Thomas George, Klatt Brian, Blight Andrew
Arch Drug Inf. 2010 Mar;3(1):19-25. doi: 10.1111/j.1753-5174.2009.00027.x.
4-Aminopyridine (fampridine), a potassium channel blocker, has demonstrated efficacy in improving lower extremity strength and walking speed in patients with multiple sclerosis. Since in vitro electrophysiologic studies are recommended for evaluating a drug's potential to prolong the QT interval and induce such cardiac arrhythmias as Torsades de Pointes, we examined the electrophysiologic effects of 4-aminopyridine (0.5, 5.0, 50, and 500 microM) on isolated canine Purkinje fibers. METHODS: Microelectrodes monitored the resting membrane potential, overshoot, amplitude of action potential (AP), and maximal rate of depolarization of the AP upstroke in Purkinje fibers stimulated at 0.5 and 1.0 Hz. RESULTS: None of the above variables were altered in the presence of 4-aminopyridine. The AP duration at 30%, 50%, and 90% repolarization was also monitored, with only the 500-microM concentration at the 1.0-Hz frequency significantly increasing these values with respect to baseline (P < 0.05). However, the small sample size (N = 4) was small. The proportional increases, and their 95% confidence intervals, were 90.8% (-36.4%, 218.0%), 25.8% (11.9%, 39.7%), and 22.0% (14.9%, 29.1%) for APD 30%, 50%, and 90% repolarization, respectively. Reverse rate dependence was not observed, suggesting inhibition of ion channels other than those contributing to QT interval prolongation.

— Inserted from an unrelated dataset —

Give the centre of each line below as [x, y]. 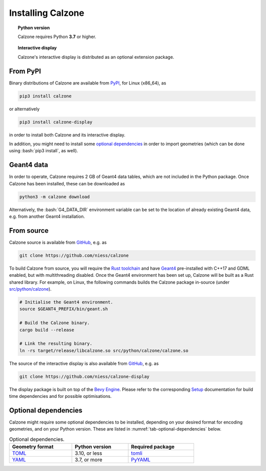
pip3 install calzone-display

4-氨基吡啶(法吡拉定)是一种钾通道阻滞剂,已证明其在改善多发性硬化症患者下肢力量和步行速度方面具有疗效。由于推荐进行体外电生理研究以评估药物延长QT间期和诱发如尖端扭转型室性心动过速等心律失常的可能性,我们研究了4-氨基吡啶(0.5、5.0、50和500微摩尔)对离体犬浦肯野纤维的电生理作用。方法:微电极监测在0.5和1.0赫兹刺激下浦肯野纤维的静息膜电位、超射、动作电位(AP)幅度和AP上升支的最大去极化速率。结果:在4-氨基吡啶存在的情况下,上述变量均未改变。还监测了复极化30%、50%和90%时的AP持续时间,仅在1.0赫兹频率下500微摩尔浓度相对于基线显著增加了这些值(P<0.05)。然而,样本量较小(N = 4)。复极化30%、50%和90%时APD的比例增加及其95%置信区间分别为90.8%(-36.4%,218.0%)、25.8%(11.9%,39.7%)和22.0%(14.9%,29.1%)。未观察到反向频率依赖性,提示抑制的离子通道不同于导致QT间期延长的离子通道。